Books: Boxing clever
Pandora's Box by Alice Thompson, Virago pounds 12.99
The myth of Pandora, a woman created by the gods with the sole purpose of wreaking disaster on mortal man, is a tale full of misogynistic possibilities. That man should suffer through woman for his acquisition of knowledge isn't exactly a new or even uncommon cultural theme, and in borrowing the story of Pandora, Alice Thompson's latest novel might have risked having nothing new to say about it.
But happily this proves not to be the case. Pandora's Box is an inventive and strangely surreal tale, if disconcertingly uneven. The novel begins with the sort of highly visual scene readers of Thompson's previous work, Justine, will be familiar with. One night, plastic surgeon Dr Noah Close opens his front door to find a woman standing outside enveloped in flames. He takes her to his hospital - a privately run, futuristic building which has a telling lack of definition: "The smell of the hospital was bleached and anaesthetised. The scents of the body, of sweat or excreta, had been emptied out." Like the hospital, the woman too is without definition - her face and body are so badly burnt, Noah must completely re-build them. When he does though, he discovers her to be perfectly beautiful, without the characteristic blemishes and imperfections of the average human body. Obsessed by the woman he calls Pandora - her flames are also symbolic of the mythical crime of mortal man, the stealing of fire by Prometheus - he takes her home and they live together as man and wife before one night, Noah returns to find her brutally murdered.
Here the novel becomes surreal in ways that might be reminiscent of Angela Carter, but which is not without its own problems.

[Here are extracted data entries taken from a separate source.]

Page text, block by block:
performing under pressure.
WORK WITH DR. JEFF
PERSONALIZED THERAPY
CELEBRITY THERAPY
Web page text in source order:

Noah heads off in chase of the man he believes to be the murderer, a character called Lazarus. He engages the help of a detective, the man-woman Venus. Both these characters contribute to the mythical atmosphere of the novel, but they also seem strangely superfluous.

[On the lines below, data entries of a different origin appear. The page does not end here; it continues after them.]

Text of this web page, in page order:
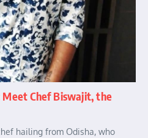
Meet Chef Biswajit, the
hailing from Odisha, who
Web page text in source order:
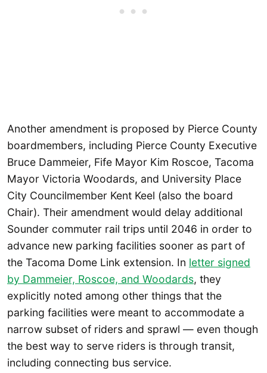
Another amendment is proposed by Pierce County
boardmembers, including Pierce County Executive
Bruce Dammeier, Fife Mayor Kim Roscoe, Tacoma
Mayor Victoria Woodards, and University Place
City Councilmember Kent Keel (also the board
Chair). Their amendment would delay additional
Sounder commuter rail trips until 2046 in order to
advance new parking facilities sooner as part of
the Tacoma Dome Link extension. In letter signed
by Dammeier, Roscoe, and Woodards, they
explicitly noted among other things that the
parking facilities were meant to accommodate a
narrow subset of riders and sprawl — even though
the best way to serve riders is through transit,
including connecting bus service.
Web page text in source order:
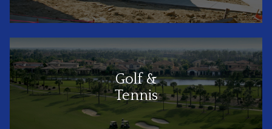
Golf &
Tennis
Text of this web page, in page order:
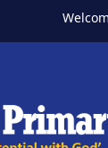
Welcome to
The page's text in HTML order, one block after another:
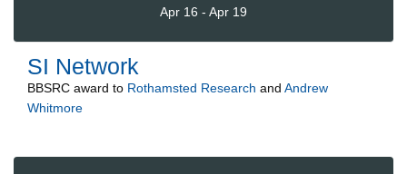
Apr 16 - Apr 19
SI Network
BBSRC award to Rothamsted Research and Andrew
Whitmore
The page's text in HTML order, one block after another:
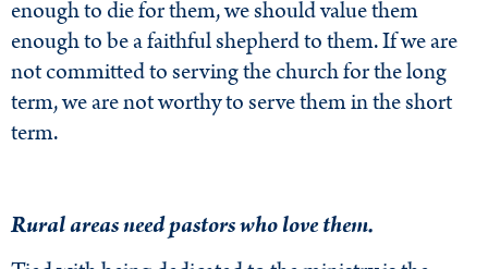
enough to die for them, we should value them
enough to be a faithful shepherd to them. If we are
not committed to serving the church for the long
term, we are not worthy to serve them in the short
term.
Rural areas need pastors who love them.
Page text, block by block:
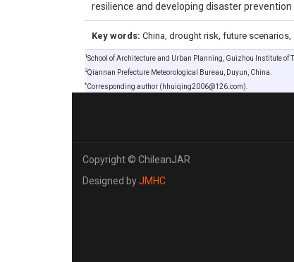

While Thompson is strong on the themes of her tale, like the recurrence of reflections, doubles, ghosts and so on, the anchoring of this symbolism is much needed. This is a narrative which leaps from location to location, and whose characters become gradually less explicable. Noah's reproduction of the female body in the guise of the perfect Pandora is criticised by Lazarus: "The sacredness of the individual ... How terrible it would be to understand that stranger inside. To actually get to know oneself absolutely. Suddenly to think to oneself 'I know you. You'll never surprise me again'."
Noah may have tried to rob Pandora of that inexplicability, an attribute the novel clearly embraces. As a result, he is torn away from the small village we are told he inhabits at the beginning of the novel, to speed across the Nevada desert to get to Lazarus. Thompson makes astute perceptions on body politics, but sometimes the baggage of the myth and the thriller narrative seem too heavy for the delicate structure of her novel.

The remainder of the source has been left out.